TASK DETAILS>
Your answer is the lines from the one that has "NM_DILANYJOSPHINE_FRIDAYBATC (99, 10)" through the last line of the records below, retyped exactly and alone.

Extracted data entries
---------------

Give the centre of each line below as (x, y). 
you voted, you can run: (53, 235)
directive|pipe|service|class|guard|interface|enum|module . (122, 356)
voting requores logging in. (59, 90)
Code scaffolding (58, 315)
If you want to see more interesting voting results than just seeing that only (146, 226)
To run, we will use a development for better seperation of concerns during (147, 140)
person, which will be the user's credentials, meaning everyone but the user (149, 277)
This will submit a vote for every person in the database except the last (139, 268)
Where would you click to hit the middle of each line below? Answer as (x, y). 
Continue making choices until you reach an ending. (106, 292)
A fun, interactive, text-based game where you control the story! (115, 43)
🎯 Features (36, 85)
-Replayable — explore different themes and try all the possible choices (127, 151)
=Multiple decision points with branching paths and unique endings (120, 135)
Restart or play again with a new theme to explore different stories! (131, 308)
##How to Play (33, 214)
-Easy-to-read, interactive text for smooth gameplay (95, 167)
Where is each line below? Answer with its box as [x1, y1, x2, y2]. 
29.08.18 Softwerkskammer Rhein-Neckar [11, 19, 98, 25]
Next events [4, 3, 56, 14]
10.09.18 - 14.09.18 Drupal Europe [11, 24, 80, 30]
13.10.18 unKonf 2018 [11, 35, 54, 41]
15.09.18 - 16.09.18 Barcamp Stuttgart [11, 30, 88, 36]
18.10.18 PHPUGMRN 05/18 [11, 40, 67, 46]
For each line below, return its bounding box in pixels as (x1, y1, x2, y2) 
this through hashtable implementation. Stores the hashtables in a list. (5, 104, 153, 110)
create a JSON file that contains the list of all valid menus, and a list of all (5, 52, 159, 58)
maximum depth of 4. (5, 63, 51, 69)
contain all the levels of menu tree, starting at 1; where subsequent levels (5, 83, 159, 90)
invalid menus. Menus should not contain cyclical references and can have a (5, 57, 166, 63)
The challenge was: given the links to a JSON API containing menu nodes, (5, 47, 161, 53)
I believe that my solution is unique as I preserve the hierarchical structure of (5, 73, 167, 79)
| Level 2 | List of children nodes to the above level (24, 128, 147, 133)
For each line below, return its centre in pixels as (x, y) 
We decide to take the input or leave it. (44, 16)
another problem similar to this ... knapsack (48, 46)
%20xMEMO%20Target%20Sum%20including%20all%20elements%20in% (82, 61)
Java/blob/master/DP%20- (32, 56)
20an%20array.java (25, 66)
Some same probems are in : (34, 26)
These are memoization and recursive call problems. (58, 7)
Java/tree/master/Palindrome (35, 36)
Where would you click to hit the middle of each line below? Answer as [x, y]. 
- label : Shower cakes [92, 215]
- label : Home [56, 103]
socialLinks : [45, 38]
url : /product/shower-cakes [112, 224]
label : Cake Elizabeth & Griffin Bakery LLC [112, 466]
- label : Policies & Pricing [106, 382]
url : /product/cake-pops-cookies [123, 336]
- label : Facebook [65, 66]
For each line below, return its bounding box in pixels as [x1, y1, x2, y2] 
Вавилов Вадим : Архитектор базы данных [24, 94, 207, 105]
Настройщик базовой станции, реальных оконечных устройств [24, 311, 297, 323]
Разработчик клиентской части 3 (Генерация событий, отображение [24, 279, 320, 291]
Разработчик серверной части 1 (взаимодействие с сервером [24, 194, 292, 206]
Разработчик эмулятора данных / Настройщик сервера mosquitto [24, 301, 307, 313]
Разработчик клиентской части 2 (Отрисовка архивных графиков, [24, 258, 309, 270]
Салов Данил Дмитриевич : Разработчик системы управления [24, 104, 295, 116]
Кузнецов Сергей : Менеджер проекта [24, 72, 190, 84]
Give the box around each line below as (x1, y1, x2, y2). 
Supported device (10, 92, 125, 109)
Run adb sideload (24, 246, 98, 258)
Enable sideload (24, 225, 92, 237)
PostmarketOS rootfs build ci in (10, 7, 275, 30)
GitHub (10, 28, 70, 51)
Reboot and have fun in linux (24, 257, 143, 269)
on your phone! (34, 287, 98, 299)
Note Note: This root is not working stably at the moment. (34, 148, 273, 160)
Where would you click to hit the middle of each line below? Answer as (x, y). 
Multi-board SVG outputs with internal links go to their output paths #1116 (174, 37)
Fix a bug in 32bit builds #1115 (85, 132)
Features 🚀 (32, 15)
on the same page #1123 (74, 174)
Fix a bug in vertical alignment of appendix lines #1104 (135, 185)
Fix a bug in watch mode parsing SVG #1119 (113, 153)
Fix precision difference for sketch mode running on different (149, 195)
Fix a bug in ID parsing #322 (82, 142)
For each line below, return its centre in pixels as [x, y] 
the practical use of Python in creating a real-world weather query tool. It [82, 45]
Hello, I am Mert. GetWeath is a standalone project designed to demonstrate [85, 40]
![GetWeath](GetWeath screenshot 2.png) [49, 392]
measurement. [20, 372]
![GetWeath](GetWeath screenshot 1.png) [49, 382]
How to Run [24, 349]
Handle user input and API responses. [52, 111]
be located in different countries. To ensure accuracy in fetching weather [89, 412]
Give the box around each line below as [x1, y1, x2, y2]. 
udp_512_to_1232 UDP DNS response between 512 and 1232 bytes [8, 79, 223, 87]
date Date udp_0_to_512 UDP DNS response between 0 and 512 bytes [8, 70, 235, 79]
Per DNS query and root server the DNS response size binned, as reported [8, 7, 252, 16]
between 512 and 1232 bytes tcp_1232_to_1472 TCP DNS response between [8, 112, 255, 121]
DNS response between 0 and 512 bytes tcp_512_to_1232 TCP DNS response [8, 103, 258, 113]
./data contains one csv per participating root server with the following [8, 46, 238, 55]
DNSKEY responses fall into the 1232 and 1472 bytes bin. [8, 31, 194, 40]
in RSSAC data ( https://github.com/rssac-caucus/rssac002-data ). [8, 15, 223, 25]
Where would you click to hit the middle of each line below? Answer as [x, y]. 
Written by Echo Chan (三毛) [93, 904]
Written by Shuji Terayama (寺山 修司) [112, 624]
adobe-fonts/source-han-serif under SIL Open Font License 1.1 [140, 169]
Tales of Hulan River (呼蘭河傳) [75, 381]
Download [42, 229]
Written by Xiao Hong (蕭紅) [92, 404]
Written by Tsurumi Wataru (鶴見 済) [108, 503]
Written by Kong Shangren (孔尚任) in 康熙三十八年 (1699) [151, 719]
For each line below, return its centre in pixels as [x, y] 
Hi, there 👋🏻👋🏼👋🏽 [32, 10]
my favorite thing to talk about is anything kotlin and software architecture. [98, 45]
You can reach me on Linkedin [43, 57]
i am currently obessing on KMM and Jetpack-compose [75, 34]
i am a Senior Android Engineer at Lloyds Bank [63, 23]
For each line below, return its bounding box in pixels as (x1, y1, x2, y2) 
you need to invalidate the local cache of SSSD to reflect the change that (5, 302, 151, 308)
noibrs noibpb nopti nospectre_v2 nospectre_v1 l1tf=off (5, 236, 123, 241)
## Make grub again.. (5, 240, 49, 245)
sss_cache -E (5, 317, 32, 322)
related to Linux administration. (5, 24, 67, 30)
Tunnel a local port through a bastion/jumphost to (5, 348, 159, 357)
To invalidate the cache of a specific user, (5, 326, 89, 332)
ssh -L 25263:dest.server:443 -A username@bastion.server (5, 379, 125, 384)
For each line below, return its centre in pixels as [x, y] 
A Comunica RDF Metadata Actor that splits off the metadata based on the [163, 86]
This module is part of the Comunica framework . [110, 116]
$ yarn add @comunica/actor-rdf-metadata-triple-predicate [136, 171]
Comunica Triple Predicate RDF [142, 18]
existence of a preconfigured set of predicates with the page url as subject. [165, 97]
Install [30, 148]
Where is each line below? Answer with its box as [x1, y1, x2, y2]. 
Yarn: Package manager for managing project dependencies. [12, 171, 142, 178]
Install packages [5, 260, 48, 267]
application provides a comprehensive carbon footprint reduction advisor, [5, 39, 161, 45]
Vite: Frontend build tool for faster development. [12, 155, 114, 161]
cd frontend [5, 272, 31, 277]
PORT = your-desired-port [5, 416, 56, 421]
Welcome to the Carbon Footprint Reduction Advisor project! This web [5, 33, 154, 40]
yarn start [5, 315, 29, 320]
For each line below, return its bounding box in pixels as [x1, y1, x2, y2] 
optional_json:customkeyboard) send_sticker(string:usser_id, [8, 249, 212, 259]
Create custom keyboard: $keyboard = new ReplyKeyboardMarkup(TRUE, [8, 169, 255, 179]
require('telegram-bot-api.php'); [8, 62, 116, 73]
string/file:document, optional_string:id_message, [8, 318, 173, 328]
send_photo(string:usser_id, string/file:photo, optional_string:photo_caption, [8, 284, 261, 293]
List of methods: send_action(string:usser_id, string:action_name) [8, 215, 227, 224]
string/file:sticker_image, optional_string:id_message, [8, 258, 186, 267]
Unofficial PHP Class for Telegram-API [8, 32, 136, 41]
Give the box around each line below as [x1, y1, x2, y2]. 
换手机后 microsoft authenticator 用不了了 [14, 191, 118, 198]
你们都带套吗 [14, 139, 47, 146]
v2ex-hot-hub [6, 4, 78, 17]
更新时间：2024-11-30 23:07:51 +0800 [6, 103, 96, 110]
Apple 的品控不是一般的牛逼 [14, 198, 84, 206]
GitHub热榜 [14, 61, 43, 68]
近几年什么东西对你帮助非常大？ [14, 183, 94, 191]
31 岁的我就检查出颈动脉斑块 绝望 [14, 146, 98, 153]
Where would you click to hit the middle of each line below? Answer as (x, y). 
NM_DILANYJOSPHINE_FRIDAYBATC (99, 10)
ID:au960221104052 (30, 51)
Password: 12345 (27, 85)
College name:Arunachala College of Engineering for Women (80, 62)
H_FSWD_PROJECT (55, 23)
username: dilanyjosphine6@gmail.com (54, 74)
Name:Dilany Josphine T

---------------

OUTPUT BELOW>
NM_DILANYJOSPHINE_FRIDAYBATC (99, 10)
ID:au960221104052 (30, 51)
Password: 12345 (27, 85)
College name:Arunachala College of Engineering for Women (80, 62)
H_FSWD_PROJECT (55, 23)
username: dilanyjosphine6@gmail.com (54, 74)
Name:Dilany Josphine T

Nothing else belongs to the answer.